The Faux Triumph Of The Beta Male–Why Alpha Males Still Prevail

On Sunday, Jimmy Kimmel declared from the stage at Dolby Theatre at the 90th annual Academy Awards in his opening monologue that the best kind of a man is one without a penis, because he definitely will not rape anyone! His remark implies that men, who by definition possess a penis, are inherently rapists or sexual predators. That masculinity is toxic, and that men are sex abusers (The Federalist).
When Hollywood says it, it must be right; and Jimmy Kimmel’s address must be capturing the zeitgeist of America; and we believe him, we have finally turned the corner on patriarchy, misogyny, and male abuse.  We have finally admitted that not just some men are the problem, but all men equally and collectively are responsible for the subjugation, degradation, and humiliation of women; and admission and contrition are the first steps to rehabilitation and reform.

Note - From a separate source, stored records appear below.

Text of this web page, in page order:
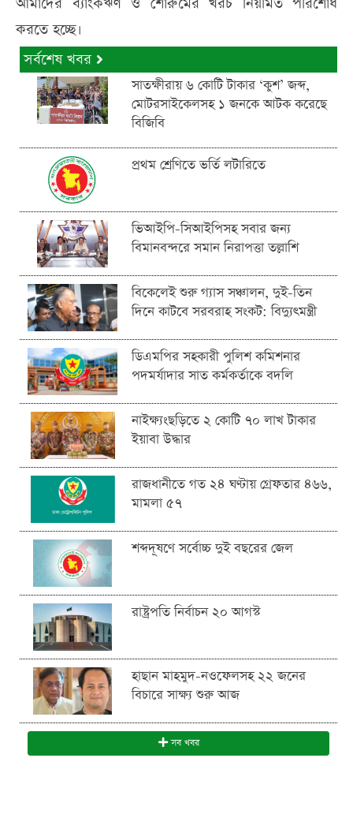
করতে হচ্ছে।
সর্বশেষ খবর
সাতক্ষীরায় ৬ কোটি টাকার ‘কুশ’ জব্দ,
মোটরসাইকেলসহ ১ জনকে আটক করেছে
বিজিবি
প্রথম শ্রেণিতে ভর্তি লটারিতে
ভিআইপি-সিআইপিসহ সবার জন্য
বিমানবন্দরে সমান নিরাপত্তা তল্লাশি
বিকেলেই শুরু গ্যাস সঞ্চালন, দুই-তিন
দিনে কাটবে সরবরাহ সংকট: বিদ্যুৎমন্ত্রী
ডিএমপির সহকারী পুলিশ কমিশনার
পদমর্যাদার সাত কর্মকর্তাকে বদলি
নাইক্ষ্যংছড়িতে ২ কোটি ৭০ লাখ টাকার
ইয়াবা উদ্ধার
রাজধানীতে গত ২৪ ঘণ্টায় গ্রেফতার ৪৬৬,
মামলা ৫৭
শব্দদূষণে সর্বোচ্চ দুই বছরের জেল
রাষ্ট্রপতি নির্বাচন ২০ আগস্ট
হাছান মাহমুদ-নওফেলসহ ২২ জনের
বিচারে সাক্ষ্য শুরু আজ
সব খবর

Men now owe women apologies and restitution for past wrongs.  They must disavow traditional maleness – an arrogant, entitled gender superiority based on social and economic superiority.  Capitalism, an economic philosophy which favors conservatism and encourages self-interest and the rule of competitive survival, provides the enabling environment for male supremacy.  There may have once been a legitimate reason for male control of family, economy, and social organization in a hunter-gatherer society, but such influence has long had its day. Men are simply playing out an archaic gender legacy and profiting from it.  A dismantling of male patriarchy necessitates a parallel dismantling of free market capitalism – both remnants of a primitive, savage, and brutal world of survival.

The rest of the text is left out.